Fuckin’ Mort! Pete thought, laughing softly against his sleeve.
He decided to go see the slob as soon as this tour was up. His unit was returning to New Jerusalem soon. They were due a week off for some R and R. He’d try to sneak past the nurses at the infirmary, or look him up in the housing registry if they’d finally discharged him. He’d have to wait a couple days. All returning scouts had to go through a twenty-four hour quarantine before they were clear to mingle with the other survivors, but after that, Cactus Pete and his ol’ buddy Mort were going to drink some beers and shoot the shit. He just hoped Mort wasn’t mad at him.

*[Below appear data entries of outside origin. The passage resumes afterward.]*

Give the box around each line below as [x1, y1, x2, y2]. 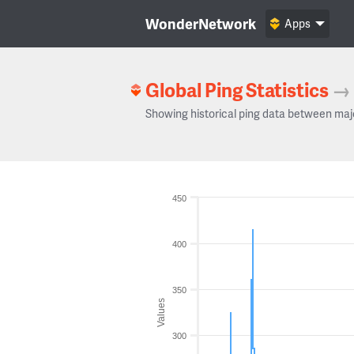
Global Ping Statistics [145, 77, 329, 103]
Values [156, 297, 167, 327]
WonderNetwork [145, 13, 256, 33]
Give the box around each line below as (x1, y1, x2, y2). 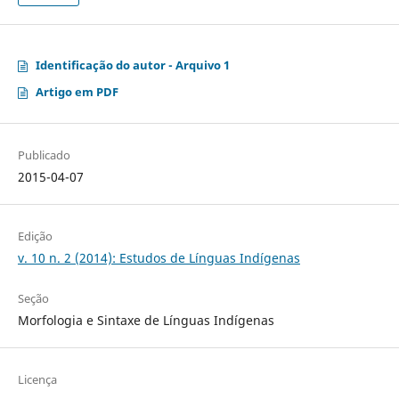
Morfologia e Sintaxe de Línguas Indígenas (17, 312, 274, 330)
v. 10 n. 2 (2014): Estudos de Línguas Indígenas (17, 249, 300, 267)
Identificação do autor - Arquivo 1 (35, 57, 230, 74)
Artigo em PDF (35, 84, 118, 101)
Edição (17, 228, 53, 245)
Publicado (17, 147, 70, 164)
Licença (17, 371, 57, 388)
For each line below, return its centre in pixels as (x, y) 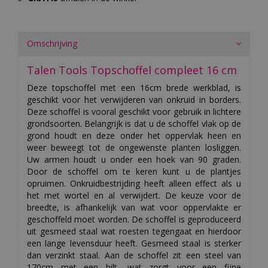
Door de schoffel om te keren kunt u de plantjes (134, 171)
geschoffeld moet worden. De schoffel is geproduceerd (134, 219)
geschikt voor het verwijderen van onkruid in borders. (134, 99)
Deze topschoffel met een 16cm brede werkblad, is (134, 87)
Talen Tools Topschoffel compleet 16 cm (132, 70)
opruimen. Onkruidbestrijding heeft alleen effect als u (134, 183)
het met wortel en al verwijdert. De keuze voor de (134, 195)
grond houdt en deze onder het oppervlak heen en (134, 135)
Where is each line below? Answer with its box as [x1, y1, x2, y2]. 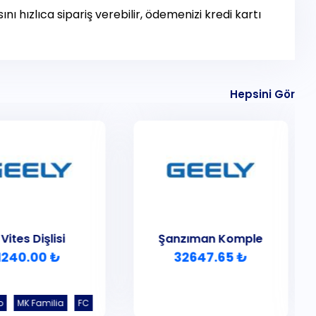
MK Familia [17, 297, 64, 310]
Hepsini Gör [230, 86, 295, 102]
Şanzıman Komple [158, 231, 263, 248]
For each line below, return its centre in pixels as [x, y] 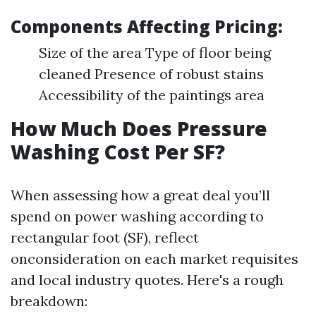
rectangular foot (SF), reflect [105, 237]
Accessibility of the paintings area [152, 95]
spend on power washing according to [137, 216]
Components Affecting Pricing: [147, 26]
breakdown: [49, 301]
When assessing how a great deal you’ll [140, 195]
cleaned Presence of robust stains [151, 74]
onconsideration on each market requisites [154, 259]
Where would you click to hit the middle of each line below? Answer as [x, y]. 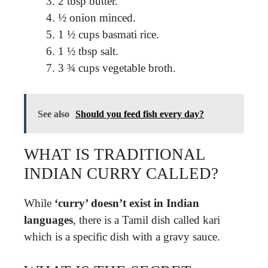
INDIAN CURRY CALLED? [121, 173]
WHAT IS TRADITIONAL [115, 154]
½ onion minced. [97, 18]
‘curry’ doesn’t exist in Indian [127, 203]
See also [54, 114]
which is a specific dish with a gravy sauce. [122, 236]
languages [48, 220]
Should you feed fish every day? [140, 114]
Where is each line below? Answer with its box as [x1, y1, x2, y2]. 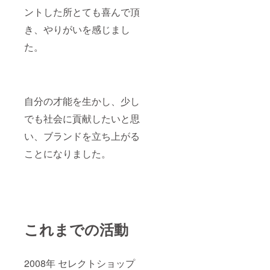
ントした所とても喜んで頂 [24, 5, 140, 19]
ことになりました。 [24, 146, 111, 161]
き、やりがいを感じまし [24, 22, 130, 37]
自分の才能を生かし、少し [24, 94, 140, 108]
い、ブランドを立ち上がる [24, 129, 140, 143]
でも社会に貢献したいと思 [24, 111, 140, 126]
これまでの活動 [24, 219, 128, 240]
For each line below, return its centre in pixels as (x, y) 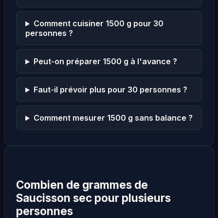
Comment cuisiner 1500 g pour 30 (98, 24)
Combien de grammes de (82, 184)
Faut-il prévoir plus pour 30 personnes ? (110, 90)
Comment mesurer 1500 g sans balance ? (113, 118)
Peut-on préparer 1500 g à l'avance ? (105, 62)
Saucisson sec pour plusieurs (93, 198)
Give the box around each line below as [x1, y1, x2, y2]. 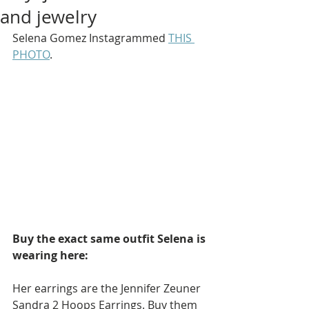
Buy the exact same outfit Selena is [12, 231, 208, 246]
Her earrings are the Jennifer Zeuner [12, 281, 203, 296]
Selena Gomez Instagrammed [12, 30, 168, 46]
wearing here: [12, 248, 91, 263]
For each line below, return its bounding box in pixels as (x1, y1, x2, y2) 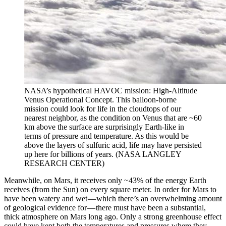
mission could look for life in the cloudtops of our (24, 104, 181, 114)
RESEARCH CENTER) (24, 159, 104, 168)
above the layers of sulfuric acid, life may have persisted (24, 141, 202, 150)
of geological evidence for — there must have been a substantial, (4, 203, 206, 212)
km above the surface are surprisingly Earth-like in (24, 123, 184, 132)
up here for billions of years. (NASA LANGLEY (24, 150, 181, 159)
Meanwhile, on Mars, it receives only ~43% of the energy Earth (4, 176, 206, 185)
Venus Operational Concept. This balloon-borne (24, 95, 177, 104)
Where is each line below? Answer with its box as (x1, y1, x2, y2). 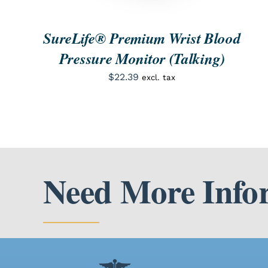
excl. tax (142, 72, 176, 82)
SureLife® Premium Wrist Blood (43, 27, 241, 48)
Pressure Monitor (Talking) (59, 47, 225, 69)
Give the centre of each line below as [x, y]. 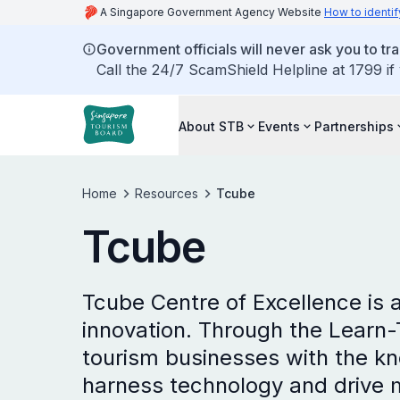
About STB [211, 126]
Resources [167, 193]
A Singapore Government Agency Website [212, 12]
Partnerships [354, 126]
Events [279, 126]
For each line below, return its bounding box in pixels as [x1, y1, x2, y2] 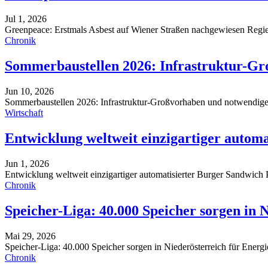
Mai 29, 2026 [5, 230, 56, 241]
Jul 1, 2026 [5, 14, 47, 25]
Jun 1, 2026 [5, 158, 49, 169]
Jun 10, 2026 [5, 86, 54, 96]
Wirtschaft [5, 107, 43, 118]
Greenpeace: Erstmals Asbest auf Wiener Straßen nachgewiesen [5, 25, 247, 35]
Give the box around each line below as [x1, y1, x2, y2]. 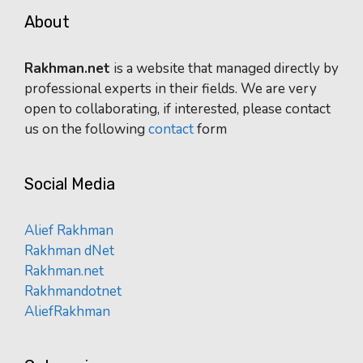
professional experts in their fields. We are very [24, 79, 317, 99]
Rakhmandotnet [24, 282, 122, 301]
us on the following [24, 120, 148, 139]
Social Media [24, 174, 115, 194]
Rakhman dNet [24, 241, 114, 261]
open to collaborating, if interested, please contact [24, 100, 331, 119]
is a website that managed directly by [110, 59, 339, 79]
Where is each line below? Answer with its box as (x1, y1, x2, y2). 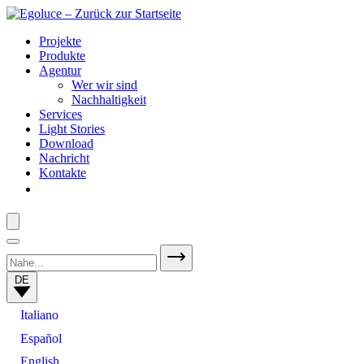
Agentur (39, 63, 81, 77)
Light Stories (39, 122, 105, 136)
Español (20, 331, 63, 345)
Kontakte (39, 166, 86, 180)
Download (39, 136, 93, 150)
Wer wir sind (71, 78, 137, 92)
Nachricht (39, 151, 89, 165)
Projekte (39, 34, 81, 48)
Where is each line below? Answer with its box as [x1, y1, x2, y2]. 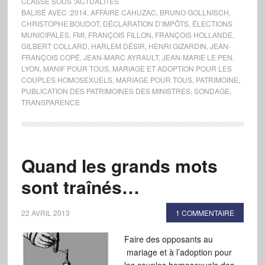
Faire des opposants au [124, 233, 213, 245]
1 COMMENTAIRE [176, 208, 235, 218]
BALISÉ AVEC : [21, 7, 70, 17]
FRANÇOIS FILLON [88, 30, 151, 40]
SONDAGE [193, 86, 230, 96]
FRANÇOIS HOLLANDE [154, 30, 232, 40]
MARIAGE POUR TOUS [115, 75, 192, 85]
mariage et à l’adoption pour [124, 246, 232, 258]
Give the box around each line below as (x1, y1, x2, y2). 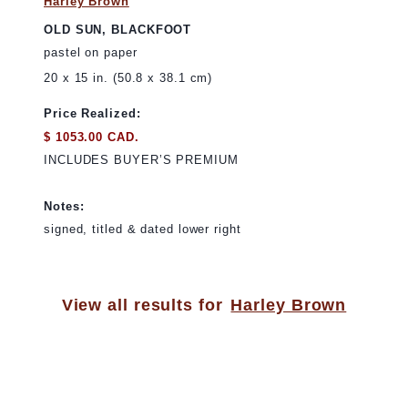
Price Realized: (44, 107, 141, 121)
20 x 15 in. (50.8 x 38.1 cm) (44, 71, 213, 86)
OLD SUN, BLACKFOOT (44, 22, 192, 36)
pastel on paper (44, 46, 138, 60)
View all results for (61, 295, 223, 314)
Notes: (44, 199, 85, 213)
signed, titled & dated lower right (44, 221, 241, 236)
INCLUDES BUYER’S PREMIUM (44, 153, 239, 168)
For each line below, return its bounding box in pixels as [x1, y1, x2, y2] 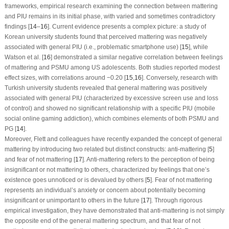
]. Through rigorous [149, 196, 202, 204]
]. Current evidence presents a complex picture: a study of [47, 22, 206, 30]
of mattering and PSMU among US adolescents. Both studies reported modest [4, 63, 220, 71]
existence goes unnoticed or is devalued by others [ [4, 176, 147, 184]
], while [188, 43, 208, 51]
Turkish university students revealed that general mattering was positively [4, 84, 207, 91]
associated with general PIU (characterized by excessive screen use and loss [4, 94, 218, 102]
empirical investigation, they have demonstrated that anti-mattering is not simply [4, 207, 224, 214]
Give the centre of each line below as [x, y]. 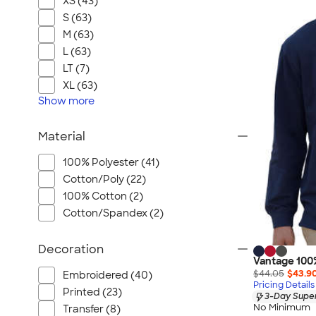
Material [62, 136]
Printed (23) [92, 292]
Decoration [71, 249]
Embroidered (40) [108, 275]
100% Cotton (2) [103, 196]
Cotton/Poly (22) [104, 179]
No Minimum [282, 308]
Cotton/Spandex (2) [113, 213]
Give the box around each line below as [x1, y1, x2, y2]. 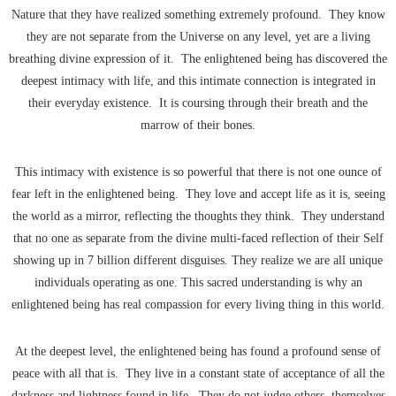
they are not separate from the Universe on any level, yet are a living [26, 30, 370, 44]
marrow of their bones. [141, 118, 255, 133]
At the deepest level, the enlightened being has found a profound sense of [15, 345, 381, 359]
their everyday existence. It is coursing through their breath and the [28, 96, 368, 110]
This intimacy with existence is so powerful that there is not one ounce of [14, 165, 382, 179]
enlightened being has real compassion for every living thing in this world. [11, 298, 385, 312]
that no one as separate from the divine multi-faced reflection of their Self [12, 232, 384, 246]
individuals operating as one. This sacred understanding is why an [34, 276, 362, 290]
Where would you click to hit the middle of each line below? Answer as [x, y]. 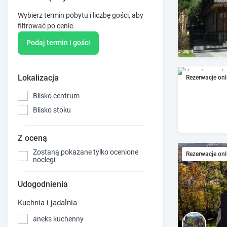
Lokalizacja [38, 78]
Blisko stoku [52, 110]
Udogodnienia [43, 184]
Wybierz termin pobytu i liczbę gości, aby [81, 15]
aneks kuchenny [58, 219]
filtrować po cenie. [46, 26]
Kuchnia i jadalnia [47, 203]
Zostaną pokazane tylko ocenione [86, 152]
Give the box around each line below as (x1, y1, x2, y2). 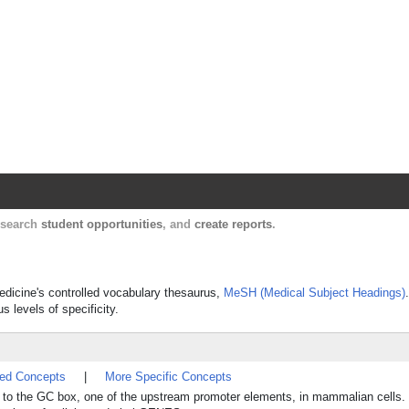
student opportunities (41, 217, 163, 231)
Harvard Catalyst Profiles (53, 5, 387, 44)
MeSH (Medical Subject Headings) (224, 286, 405, 299)
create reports (194, 217, 272, 231)
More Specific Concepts (105, 370, 232, 383)
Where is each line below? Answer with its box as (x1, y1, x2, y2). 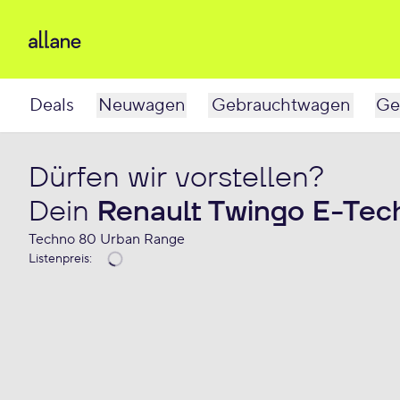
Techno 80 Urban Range (29, 230, 185, 248)
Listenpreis (29, 251, 89, 267)
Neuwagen (98, 94, 185, 117)
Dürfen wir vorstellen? (29, 159, 324, 196)
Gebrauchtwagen (212, 94, 350, 117)
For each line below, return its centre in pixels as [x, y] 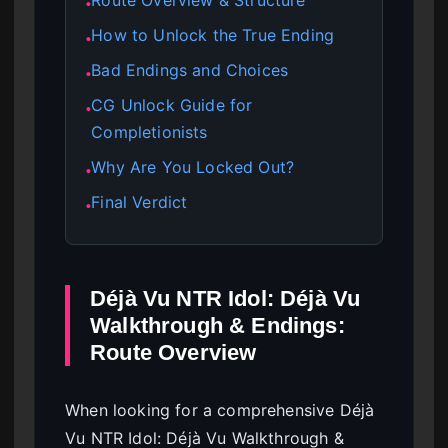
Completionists [149, 131]
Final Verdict [139, 201]
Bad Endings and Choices [190, 69]
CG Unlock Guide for [172, 104]
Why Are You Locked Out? [193, 166]
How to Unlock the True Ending [213, 34]
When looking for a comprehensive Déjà [220, 409]
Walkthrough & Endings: [217, 325]
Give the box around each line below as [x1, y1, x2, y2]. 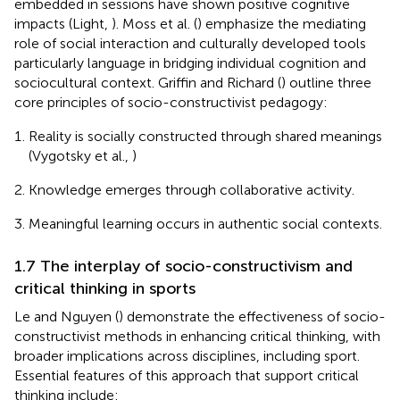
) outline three [281, 73, 371, 91]
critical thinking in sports [14, 278, 196, 298]
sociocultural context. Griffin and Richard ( [14, 73, 281, 91]
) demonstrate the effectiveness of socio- [119, 307, 386, 325]
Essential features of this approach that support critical [14, 366, 359, 384]
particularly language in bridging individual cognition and [14, 54, 366, 71]
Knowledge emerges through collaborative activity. [29, 180, 354, 198]
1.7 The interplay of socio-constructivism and [14, 255, 353, 276]
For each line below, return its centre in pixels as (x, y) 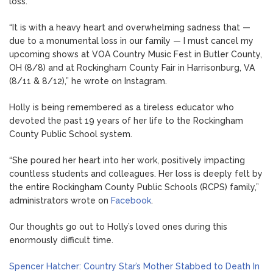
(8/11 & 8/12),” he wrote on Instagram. (88, 81)
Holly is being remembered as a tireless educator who (122, 108)
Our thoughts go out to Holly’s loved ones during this (118, 227)
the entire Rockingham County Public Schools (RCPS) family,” (134, 187)
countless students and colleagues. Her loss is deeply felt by (136, 174)
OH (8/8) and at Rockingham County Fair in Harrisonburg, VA (132, 68)
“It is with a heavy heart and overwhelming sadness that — (130, 28)
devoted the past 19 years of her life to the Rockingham (126, 121)
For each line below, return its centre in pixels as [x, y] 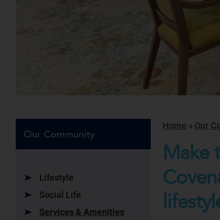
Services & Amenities [82, 212]
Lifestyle [56, 178]
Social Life [60, 195]
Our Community [59, 134]
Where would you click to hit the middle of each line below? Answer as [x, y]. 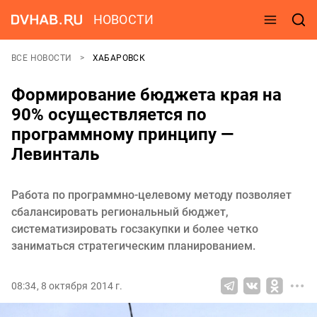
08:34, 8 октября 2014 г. [67, 286]
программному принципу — [122, 134]
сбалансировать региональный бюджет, [120, 212]
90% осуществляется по [109, 115]
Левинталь [55, 154]
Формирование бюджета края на [146, 95]
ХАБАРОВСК [119, 58]
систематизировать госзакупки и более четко [135, 229]
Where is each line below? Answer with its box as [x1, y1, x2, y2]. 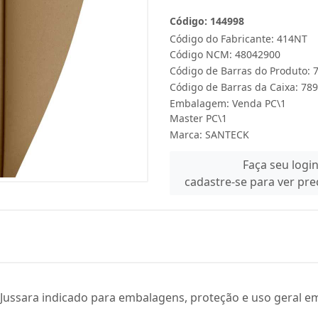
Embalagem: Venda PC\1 [170, 97, 286, 110]
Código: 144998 [170, 14, 244, 28]
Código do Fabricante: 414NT [170, 32, 307, 45]
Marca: [170, 128, 205, 141]
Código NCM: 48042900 [170, 48, 280, 61]
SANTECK [205, 128, 249, 141]
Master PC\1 [170, 111, 227, 125]
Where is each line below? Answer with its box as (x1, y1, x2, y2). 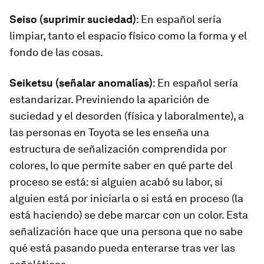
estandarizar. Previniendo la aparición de (9, 93, 209, 105)
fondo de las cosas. (9, 46, 103, 58)
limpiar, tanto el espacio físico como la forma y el (9, 29, 247, 42)
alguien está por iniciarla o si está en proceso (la (9, 192, 243, 204)
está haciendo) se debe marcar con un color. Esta (9, 209, 248, 221)
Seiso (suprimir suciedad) (9, 13, 136, 25)
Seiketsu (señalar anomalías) (9, 77, 153, 89)
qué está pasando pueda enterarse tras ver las (9, 242, 235, 254)
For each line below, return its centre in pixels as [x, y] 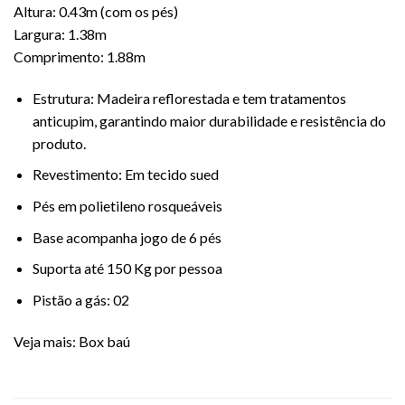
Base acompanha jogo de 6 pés [127, 237]
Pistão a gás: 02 [80, 299]
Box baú [104, 341]
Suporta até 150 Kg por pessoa [127, 268]
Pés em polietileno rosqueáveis [127, 205]
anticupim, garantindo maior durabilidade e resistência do [209, 120]
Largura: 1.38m [60, 34]
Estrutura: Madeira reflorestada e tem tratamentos [189, 98]
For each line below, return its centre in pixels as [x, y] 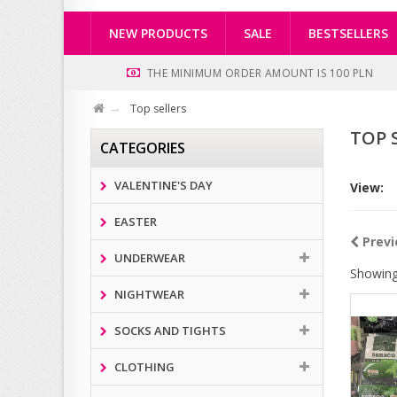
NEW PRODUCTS [158, 33]
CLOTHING [143, 366]
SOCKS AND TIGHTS [169, 330]
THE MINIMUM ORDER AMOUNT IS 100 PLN [260, 73]
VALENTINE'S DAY [162, 185]
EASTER [134, 221]
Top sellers [158, 108]
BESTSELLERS [348, 33]
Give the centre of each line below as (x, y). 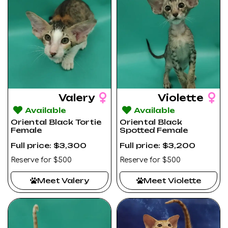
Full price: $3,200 (158, 145)
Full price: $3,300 (49, 145)
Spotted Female (154, 130)
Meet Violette (172, 180)
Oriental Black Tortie (56, 122)
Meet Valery (63, 180)
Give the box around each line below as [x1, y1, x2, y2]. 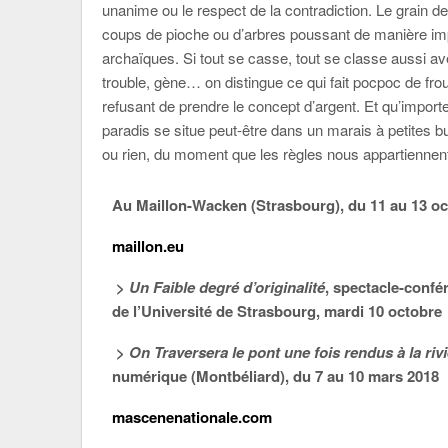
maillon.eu [112, 235, 184, 257]
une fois [284, 341, 340, 363]
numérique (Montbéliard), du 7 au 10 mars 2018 [112, 365, 439, 387]
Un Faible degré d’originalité [129, 276, 325, 298]
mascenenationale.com [112, 406, 272, 428]
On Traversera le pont [129, 341, 280, 363]
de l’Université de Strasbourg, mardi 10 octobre [112, 300, 442, 322]
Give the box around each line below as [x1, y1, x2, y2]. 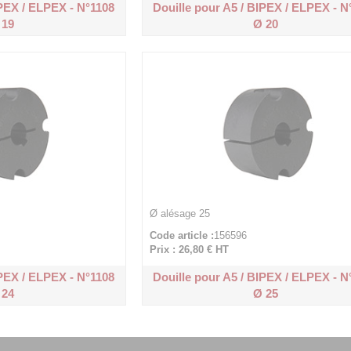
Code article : [149, 230, 214, 241]
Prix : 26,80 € [149, 244, 212, 255]
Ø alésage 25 [149, 208, 210, 219]
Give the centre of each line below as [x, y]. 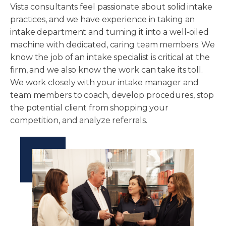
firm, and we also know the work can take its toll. [106, 70]
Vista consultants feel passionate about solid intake [111, 7]
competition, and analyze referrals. [79, 120]
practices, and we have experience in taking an [103, 19]
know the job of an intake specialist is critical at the [110, 57]
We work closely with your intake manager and [104, 82]
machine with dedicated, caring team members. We [113, 44]
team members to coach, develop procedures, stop [112, 95]
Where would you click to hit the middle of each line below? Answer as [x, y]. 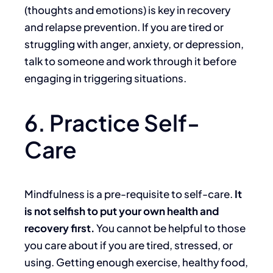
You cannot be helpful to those [170, 228]
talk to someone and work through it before [130, 61]
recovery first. [59, 228]
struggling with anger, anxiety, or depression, [134, 44]
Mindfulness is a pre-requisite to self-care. [129, 194]
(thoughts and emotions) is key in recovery [127, 10]
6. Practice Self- [112, 123]
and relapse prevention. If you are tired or [124, 27]
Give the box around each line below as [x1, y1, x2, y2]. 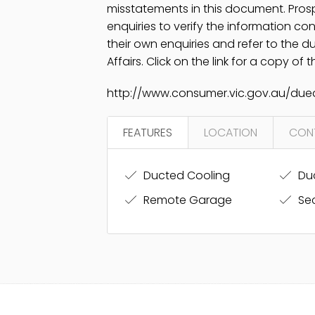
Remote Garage [141, 192, 232, 208]
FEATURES [123, 124, 172, 141]
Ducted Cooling [141, 167, 230, 184]
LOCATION [204, 124, 257, 141]
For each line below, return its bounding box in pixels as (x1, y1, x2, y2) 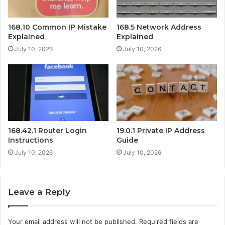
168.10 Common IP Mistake (8, 22, 106, 32)
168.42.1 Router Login (8, 126, 87, 135)
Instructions (8, 135, 53, 145)
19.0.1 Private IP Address (117, 126, 205, 135)
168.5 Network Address (117, 22, 201, 32)
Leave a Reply (8, 186, 70, 197)
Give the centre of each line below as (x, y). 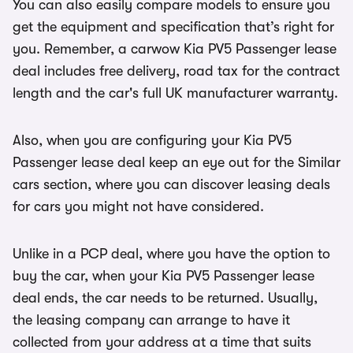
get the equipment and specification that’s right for (173, 27)
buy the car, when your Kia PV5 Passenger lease (163, 276)
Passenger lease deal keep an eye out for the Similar (176, 162)
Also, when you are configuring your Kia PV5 (152, 140)
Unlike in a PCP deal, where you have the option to (171, 254)
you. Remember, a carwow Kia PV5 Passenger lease (175, 49)
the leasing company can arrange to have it (151, 320)
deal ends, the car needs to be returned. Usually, (165, 298)

He’d tried to get in to see Ol’ Blubberbutt two or three times after the angels brought them to New Jerusalem. The last time Pete had thrown a real fit, but the hospital staff just wouldn’t let him in. They explained that Mort was not immune. They told Pete he was just as dangerous to Mort as Mort’s injuries were. With his immune system compromised and all the medication he was on, it was very possible Mort could get infected with the zombie virus without even being bit. His body just wouldn’t be able to fight it. They’d have to put him down like a rabid dog. Pete didn’t think he could stand to see Mort go zombie, so he’d stayed away, but surely the fat butt was better by now! They couldn’t keep him in the infirmary forever.